Deborah Moore, a Berkeley mom and founder of the Green Schools Initiative, told me that lead in Halloween face paints is just the tip of the iceberg. She explained that this is part of a much bigger problem of cosmetics overall. There are toxic chemicals in many of our products including soaps, cleaning products, air fresheners, paints, and personal care products. Another Berkeley local, Annie Leonard, produced a popular 7-minute documentary, The Story of Cosmetics, that exposes the pervasive use of toxic chemicals in our everyday personal care products, from lipstick to baby shampoo.
Moore says that even in Berkeley, people are fairly unaware of what’s in the products they buy. It is very confusing for the consumer since companies are not required to disclose ingredients and even when they do, it is not easy to understand. “You need a Ph.D. to go to the grocery store,” she said.
Since all of the face paints CSC tested contained lead, and none of the metals they found were listed on the ingredient labels, the CSC actually recommends avoiding Halloween face paint altogether until safety standards are put in place. CSC urges parents that, if they do choose to use face paint, they keep it away from kids’ mouths and hands so they don’t ingest it. They also provide some DIY recipes using food or natural food coloring.

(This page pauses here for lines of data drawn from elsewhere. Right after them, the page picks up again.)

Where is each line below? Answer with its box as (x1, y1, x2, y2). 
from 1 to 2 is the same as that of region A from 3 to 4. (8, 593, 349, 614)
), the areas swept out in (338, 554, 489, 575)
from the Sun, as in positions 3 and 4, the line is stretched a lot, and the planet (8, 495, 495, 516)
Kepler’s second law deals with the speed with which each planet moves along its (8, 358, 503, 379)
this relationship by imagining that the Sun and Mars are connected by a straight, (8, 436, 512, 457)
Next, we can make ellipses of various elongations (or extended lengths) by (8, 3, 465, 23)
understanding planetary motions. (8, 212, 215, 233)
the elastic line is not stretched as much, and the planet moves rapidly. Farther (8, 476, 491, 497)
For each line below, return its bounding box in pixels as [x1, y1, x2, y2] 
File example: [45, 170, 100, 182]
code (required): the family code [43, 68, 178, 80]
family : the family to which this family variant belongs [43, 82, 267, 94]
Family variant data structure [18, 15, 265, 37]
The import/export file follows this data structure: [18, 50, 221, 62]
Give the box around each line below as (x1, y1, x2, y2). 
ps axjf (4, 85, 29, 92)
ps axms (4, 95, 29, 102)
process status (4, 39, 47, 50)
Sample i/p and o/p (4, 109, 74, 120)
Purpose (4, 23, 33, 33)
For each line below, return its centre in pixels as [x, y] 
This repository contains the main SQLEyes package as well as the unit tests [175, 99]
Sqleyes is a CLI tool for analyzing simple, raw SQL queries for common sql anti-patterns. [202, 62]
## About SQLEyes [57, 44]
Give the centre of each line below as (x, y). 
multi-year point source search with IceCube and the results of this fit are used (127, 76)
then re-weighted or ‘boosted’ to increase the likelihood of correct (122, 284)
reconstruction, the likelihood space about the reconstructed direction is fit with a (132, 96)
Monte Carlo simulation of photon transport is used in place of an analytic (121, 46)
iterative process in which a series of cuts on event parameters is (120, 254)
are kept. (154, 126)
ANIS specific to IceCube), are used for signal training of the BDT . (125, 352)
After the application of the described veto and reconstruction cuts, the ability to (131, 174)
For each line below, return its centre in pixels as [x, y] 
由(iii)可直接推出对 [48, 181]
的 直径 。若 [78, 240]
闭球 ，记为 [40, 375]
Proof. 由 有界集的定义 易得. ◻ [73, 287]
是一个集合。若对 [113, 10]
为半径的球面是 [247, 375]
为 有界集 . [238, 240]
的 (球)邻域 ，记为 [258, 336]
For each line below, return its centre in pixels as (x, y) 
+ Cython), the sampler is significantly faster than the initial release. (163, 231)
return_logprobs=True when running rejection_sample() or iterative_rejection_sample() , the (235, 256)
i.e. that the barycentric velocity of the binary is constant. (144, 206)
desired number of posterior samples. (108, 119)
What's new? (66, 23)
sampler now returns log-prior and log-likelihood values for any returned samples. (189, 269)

Moore says that as a Berkeley mom “I am happy that my daughter has the privilege of growing up in Berkeley with a strong awareness of these environmental issues. At the same time I feel angry that she needs to worry that things she eats or products she comes into contact with may not be safe. It seems to take away some of the innocence of childhood.” She explains that she sees it as a balance. “I don’t want to teach her to be fearful. I teach her that she should enjoy all the things life has to offer, but to take precautions.”
Knowing that Whole Foods specializes in natural products, I gave the Telegraph and Ashby store a call to see what Halloween make-up they might have. I learned that they are selling face-painting pencils by a brand called Lyra from Germany which is advertised online as manufactured according to “Good Manufacturing Practice,” which governs the production of cosmetic products. Anthony Leomiti, associate store team leader at the Berkeley Whole Foods store, did not know specifically about the face paints, but he told me that all products at Whole Foods Market are free of harmful products and artificial ingredients in line with Whole Foods values, and in this case its quality standards for body care. If Whole Foods does the due diligence they claim they do, then it appears that the Lyra face painting pencils might be a good alternative.
Clearly there is much we do not know about the ingredients in the cosmetics we use, including kids’ face paint. More regulation would be helpful for parents. In the meantime, we can do our part to educate fellow parents and local stores and child-care providers about the toxic metals in face paint and stick with alternatives to the major brands. The Environmental Working Group’s Skin Deep, the world’s largest database of chemicals in cosmetics is a resource for checking the safety of products you use.